--- ABOUT THIS TASK ---
The count of lines below that include the string "Kleidung" is the whole answer; write it alone.

[Dataset records]
■ ■ ■ ■ ■ ■ ■
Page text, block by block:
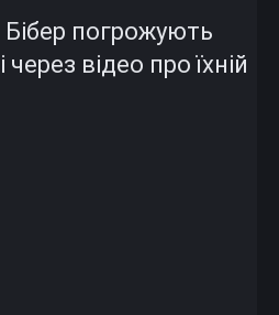
Бібер погрожують
відео про їхній
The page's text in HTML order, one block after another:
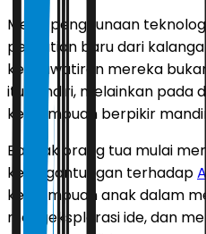
Meski penggunaan
perhatian baru dari
kekhawatiran mereka
itu sendiri, melainkan pada
kemampuan berpikir
Banyak orang tua mulai
ketergantungan terhadapAI
kemampuan anak dalam
mengeksplorasi ide, dan
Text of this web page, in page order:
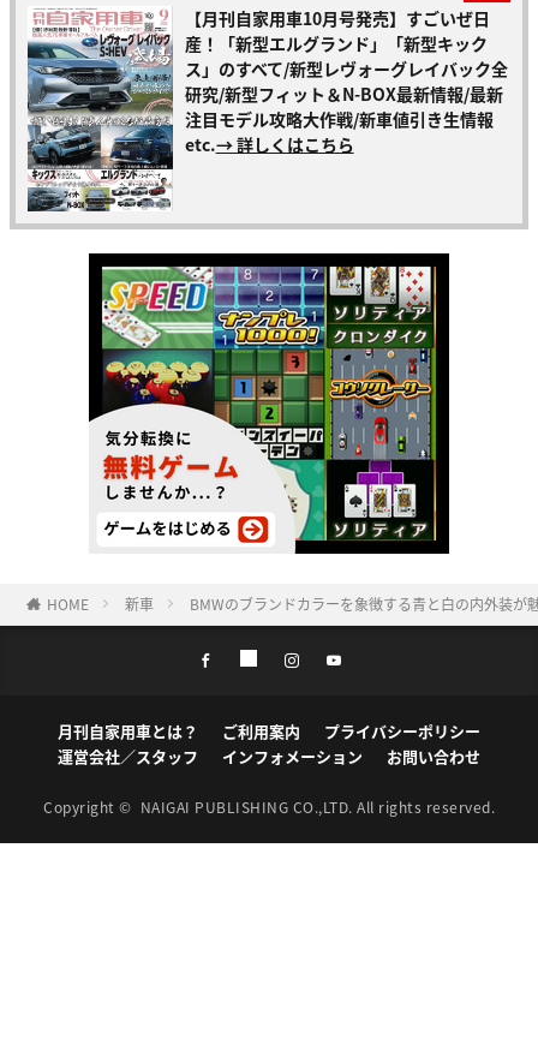
【月刊自家用車10月号発売】すごいぜ日
産！「新型エルグランド」「新型キック
ス」のすべて/新型レヴォーグレイバック全
研究/新型フィット＆N-BOX最新情報/最新
注目モデル攻略大作戦/新車値引き生情報
etc.→ 詳しくはこちら
HOME 新車 BMWのブランドカラーを象徴する青と白の内外装
月刊自家用車とは？ ご利用案内
プライバシーポリシー
運営会社／スタッフ
インフォメーション お問い合わせ
Copyright © NAIGAI PUBLISHING CO.,LTD. All rights reserved.
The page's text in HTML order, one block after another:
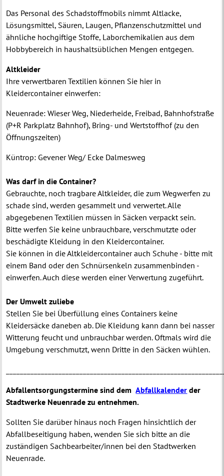
Das Personal des Schadstoffmobils nimmt Altlacke,
Lösungsmittel, Säuren, Laugen, Pflanzenschutzmittel und
ähnliche hochgiftige Stoffe, Laborchemikalien aus dem
Hobbybereich in haushaltsüblichen Mengen entgegen.
Altkleider
Ihre verwertbaren Textilien können Sie hier in
Kleidercontainer einwerfen:
Neuenrade: Wieser Weg, Niederheide, Freibad, Bahnhofstraße
(P+R Parkplatz Bahnhof), Bring- und Wertstoffhof (zu den
Öffnungszeiten)
Küntrop: Gevener Weg/ Ecke Dalmesweg
Was darf in die Container?
Gebrauchte, noch tragbare Altkleider, die zum Wegwerfen zu
schade sind, werden gesammelt und verwertet.Alle
abgegebenen Textilien müssen in Säcken verpackt sein.
Bitte werfen Sie keine unbrauchbare, verschmutzte oder
beschädigte Kleidung in den Kleidercontainer.
Sie können in die Altkleidercontainer auch Schuhe - bitte mit
einem Band oder den Schnürsenkeln zusammenbinden -
einwerfen. Auch diese werden einer Verwertung zugeführt.
Der Umwelt zuliebe
Stellen Sie bei Überfüllung eines Containers keine
Kleidersäcke daneben ab. Die Kleidung kann dann bei nasser
Witterung feucht und unbrauchbar werden. Oftmals wird die
Umgebung verschmutzt, wenn Dritte in den Säcken wühlen.
Abfallentsorgungstermine sind dem Abfallkalender der
Stadtwerke Neuenrade zu entnehmen.
Sollten Sie darüber hinaus noch Fragen hinsichtlich der
Abfallbeseitigung haben, wenden Sie sich bitte an die
zuständigen Sachbearbeiter/innen bei den Stadtwerken
Neuenrade.
■ ■ ■ ■ ■ ■ ■
--- ANSWER BOX ---
2